### Dataset items
=-=-=-=-=

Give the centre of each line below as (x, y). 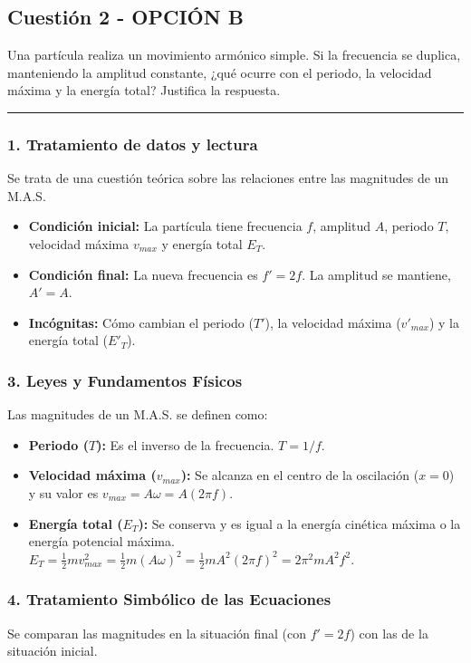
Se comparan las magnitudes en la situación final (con (157, 633)
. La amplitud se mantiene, (376, 274)
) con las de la (389, 633)
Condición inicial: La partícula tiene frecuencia (165, 226)
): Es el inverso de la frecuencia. (185, 444)
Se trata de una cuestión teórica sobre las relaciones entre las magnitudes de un (228, 178)
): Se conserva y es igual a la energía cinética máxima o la (299, 523)
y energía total (202, 243)
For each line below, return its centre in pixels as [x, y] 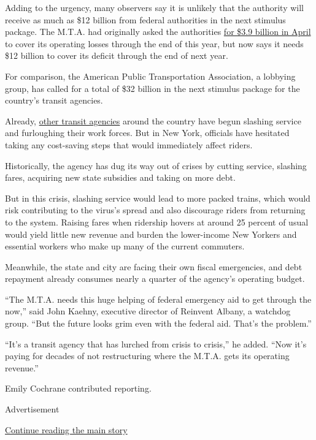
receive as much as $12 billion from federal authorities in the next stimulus [145, 19]
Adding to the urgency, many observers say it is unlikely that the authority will [154, 7]
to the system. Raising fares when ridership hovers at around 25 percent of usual [157, 222]
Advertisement [32, 409]
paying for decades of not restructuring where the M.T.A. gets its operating [147, 356]
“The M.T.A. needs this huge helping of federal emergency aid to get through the [158, 299]
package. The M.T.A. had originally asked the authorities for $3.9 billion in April [158, 32]
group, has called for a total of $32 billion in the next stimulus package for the [152, 88]
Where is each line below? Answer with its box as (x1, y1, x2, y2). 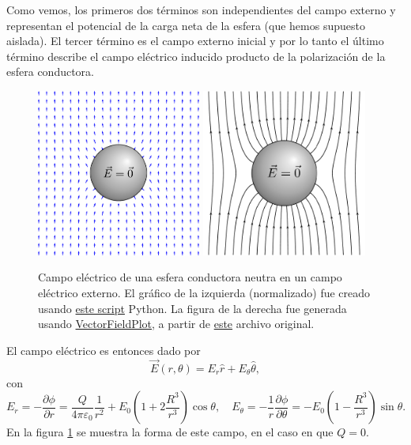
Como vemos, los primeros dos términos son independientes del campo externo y (6, 2, 396, 17)
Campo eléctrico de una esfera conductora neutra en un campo (38, 269, 342, 285)
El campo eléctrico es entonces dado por (6, 341, 201, 358)
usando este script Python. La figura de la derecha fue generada (38, 300, 347, 316)
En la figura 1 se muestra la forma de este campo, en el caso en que (6, 424, 334, 440)
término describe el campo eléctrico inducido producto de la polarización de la (6, 47, 386, 64)
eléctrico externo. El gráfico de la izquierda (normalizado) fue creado (38, 285, 371, 301)
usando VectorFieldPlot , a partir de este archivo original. (38, 315, 315, 332)
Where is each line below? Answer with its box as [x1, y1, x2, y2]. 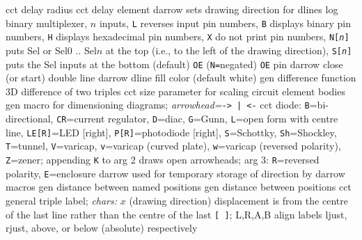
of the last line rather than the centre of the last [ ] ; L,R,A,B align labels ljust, [6, 207, 347, 221]
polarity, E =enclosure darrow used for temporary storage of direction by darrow [6, 166, 345, 180]
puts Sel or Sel [6, 42, 68, 57]
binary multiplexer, [6, 15, 88, 30]
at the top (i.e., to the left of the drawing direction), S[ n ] [105, 42, 352, 57]
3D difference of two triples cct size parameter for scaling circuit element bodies [6, 83, 345, 98]
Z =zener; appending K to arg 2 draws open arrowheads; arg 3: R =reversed [6, 152, 320, 167]
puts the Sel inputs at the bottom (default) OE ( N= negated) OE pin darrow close [6, 56, 343, 71]
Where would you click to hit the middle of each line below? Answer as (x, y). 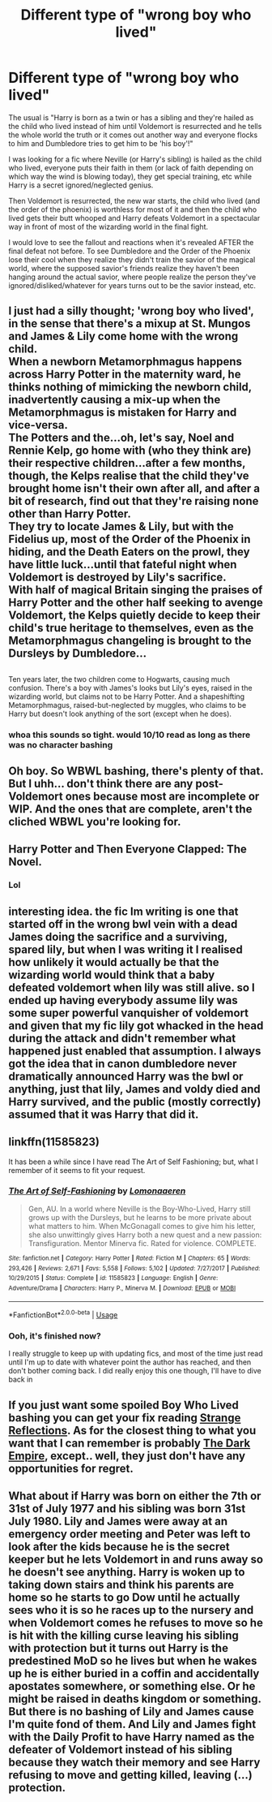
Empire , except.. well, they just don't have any (127, 1456)
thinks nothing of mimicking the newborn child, (130, 387)
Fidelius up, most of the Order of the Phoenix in (130, 539)
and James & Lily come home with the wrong (123, 336)
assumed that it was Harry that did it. (104, 1114)
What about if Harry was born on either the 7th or (135, 1496)
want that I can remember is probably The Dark (130, 1443)
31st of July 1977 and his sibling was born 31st (127, 1509)
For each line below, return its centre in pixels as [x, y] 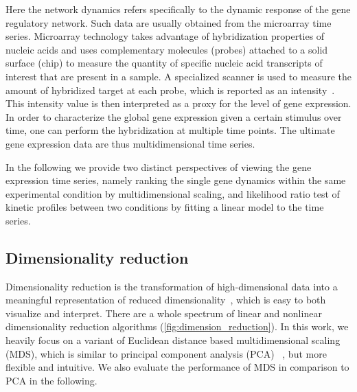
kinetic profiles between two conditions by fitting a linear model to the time [165, 207]
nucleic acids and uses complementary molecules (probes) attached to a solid [167, 49]
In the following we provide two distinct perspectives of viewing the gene [159, 166]
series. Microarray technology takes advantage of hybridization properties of [165, 36]
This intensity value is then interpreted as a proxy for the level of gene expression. [178, 103]
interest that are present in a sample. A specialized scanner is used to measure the [178, 76]
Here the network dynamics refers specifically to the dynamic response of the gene [178, 9]
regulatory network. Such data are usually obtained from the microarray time [169, 22]

=-=-=-=-=

### AIM OF THE TASK
Starting at the line containing "mantiene, (376, 274)" and stopping at the line containing "of the last line", output every line above exactly, both ends included, with pictures omitted.

### SOLUTION
. La amplitud se mantiene, (376, 274)
) con las de la (389, 633)
Condición inicial: La partícula tiene frecuencia (165, 226)
): Es el inverso de la frecuencia. (185, 444)
Se trata de una cuestión teórica sobre las relaciones entre las magnitudes de un (228, 178)
): Se conserva y es igual a la energía cinética máxima o la (299, 523)
y energía total (202, 243)
For each line below, return its centre in pixels as [x, y] 
receive as much as $12 billion from federal authorities in the next stimulus [145, 19]
Adding to the urgency, many observers say it is unlikely that the authority will [154, 7]
to the system. Raising fares when ridership hovers at around 25 percent of usual [157, 222]
Advertisement [32, 409]
paying for decades of not restructuring where the M.T.A. gets its operating [147, 356]
“The M.T.A. needs this huge helping of federal emergency aid to get through the [158, 299]
package. The M.T.A. had originally asked the authorities for $3.9 billion in April [158, 32]
group, has called for a total of $32 billion in the next stimulus package for the [152, 88]
Where is each line below? Answer with its box as (x1, y1, x2, y2). 
Como vemos, los primeros dos términos son independientes del campo externo y (6, 2, 396, 17)
Campo eléctrico de una esfera conductora neutra en un campo (38, 269, 342, 285)
El campo eléctrico es entonces dado por (6, 341, 201, 358)
usando este script Python. La figura de la derecha fue generada (38, 300, 347, 316)
En la figura 1 se muestra la forma de este campo, en el caso en que (6, 424, 334, 440)
término describe el campo eléctrico inducido producto de la polarización de la (6, 47, 386, 64)
eléctrico externo. El gráfico de la izquierda (normalizado) fue creado (38, 285, 371, 301)
usando VectorFieldPlot , a partir de este archivo original. (38, 315, 315, 332)
Where is each line below? Answer with its box as [x1, y1, x2, y2]. 
of the last line rather than the centre of the last [ ] ; L,R,A,B align labels ljust, [6, 207, 347, 221]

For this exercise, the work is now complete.